Their children had then all been very young. In the summer of 1954, almost sixteen years later, Amaldi’s son Ugo was about to turn twenty and briefly appeared at the reunion of the families. Following in his father’s footsteps, he was a physics student at the university. Connecting with the group in the Dolomites, he was desperately trying to follow conversations about physics and computers that Fermi, his father, and Persico were having. Similarly, his father, then a little younger than Ugo was now, had strained thirty years earlier to follow conversations about quantum theory between Fermi and his friends.
The Fermis’ eighteen-year-old son, Judd, still called Giulio in Italy, was also in the Dolomite village, having joined his parents during the summer. Leaving the grown-ups, he went off on a six-day trek around the region’s high peaks with his cousins, Maria’s children, and Ugo Amaldi’s fourteen-year-old brother, Francesco.

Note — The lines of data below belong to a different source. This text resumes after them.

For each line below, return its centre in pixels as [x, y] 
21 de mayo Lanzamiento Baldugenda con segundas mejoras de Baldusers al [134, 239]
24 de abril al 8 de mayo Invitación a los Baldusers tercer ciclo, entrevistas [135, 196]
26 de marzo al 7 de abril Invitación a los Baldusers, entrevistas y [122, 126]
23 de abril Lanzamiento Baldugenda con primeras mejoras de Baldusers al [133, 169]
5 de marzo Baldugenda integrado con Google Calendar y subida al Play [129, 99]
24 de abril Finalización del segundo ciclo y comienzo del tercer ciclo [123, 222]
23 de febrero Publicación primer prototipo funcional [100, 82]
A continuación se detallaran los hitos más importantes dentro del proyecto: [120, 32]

They slept in mountain refuges and found the excursion a great adventure filled with animated conversations about literature and politics.

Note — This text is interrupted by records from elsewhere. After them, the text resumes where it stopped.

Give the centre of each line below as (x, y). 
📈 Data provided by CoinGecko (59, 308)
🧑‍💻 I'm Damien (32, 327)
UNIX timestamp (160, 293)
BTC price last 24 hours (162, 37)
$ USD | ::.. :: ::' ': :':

Handsome and a good head taller than his father, Judd would be going off that fall to start his junior year at Oberlin College in Ohio. Exceptionally bright, Judd was studying pure mathematics—a field that dealt with abstract concepts, far removed from math’s more practical tools and techniques. It was not the kind of math favored by his father. Judd distanced himself as much as possible from Enrico’s field and fame.
Judd’s path through adolescence had been a rocky one, with tendencies toward depression and alienation. From Judd’s viewpoint, his father had been both emotionally and physically absent during his childhood. Laura had hoped the Dolomite setting would bring her son and husband closer together, as well as give a boost to Judd’s relationship with her. Unfortunately, this did not happen with any sustainability.

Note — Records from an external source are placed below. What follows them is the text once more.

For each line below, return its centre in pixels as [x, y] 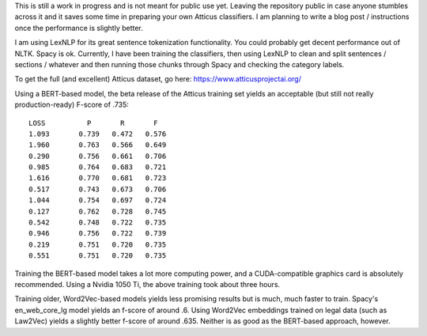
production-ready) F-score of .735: [72, 105]
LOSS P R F [93, 123]
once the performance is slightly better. [79, 28]
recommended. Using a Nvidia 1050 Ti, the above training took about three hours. [147, 284]

Fermi’s European sojourn also included lengthy walks with Persico on the island of Elba, off the southern coast of Tuscany. The two Enricos hiked by themselves, recalling the rambles of their youth, when they shared common dreams and a mutual fascination with all things mechanical.
Persico described his dear friend on their last walk, “I found in him an old habit, that I think few knew, which perhaps will astonish those who knew him only superficially. Often, in moments of relaxation, walking or stopping to view a beautiful landscape, I would hear him reciting for himself long stretches of classical poetry, that since his youth he had kept in his memory as a rich treasure. With little inclination toward music, poetry took for him the place of song.” Fermi may have seemed tone-deaf to his pianist friend Teller, but to his childhood friend Persico, he was melodious.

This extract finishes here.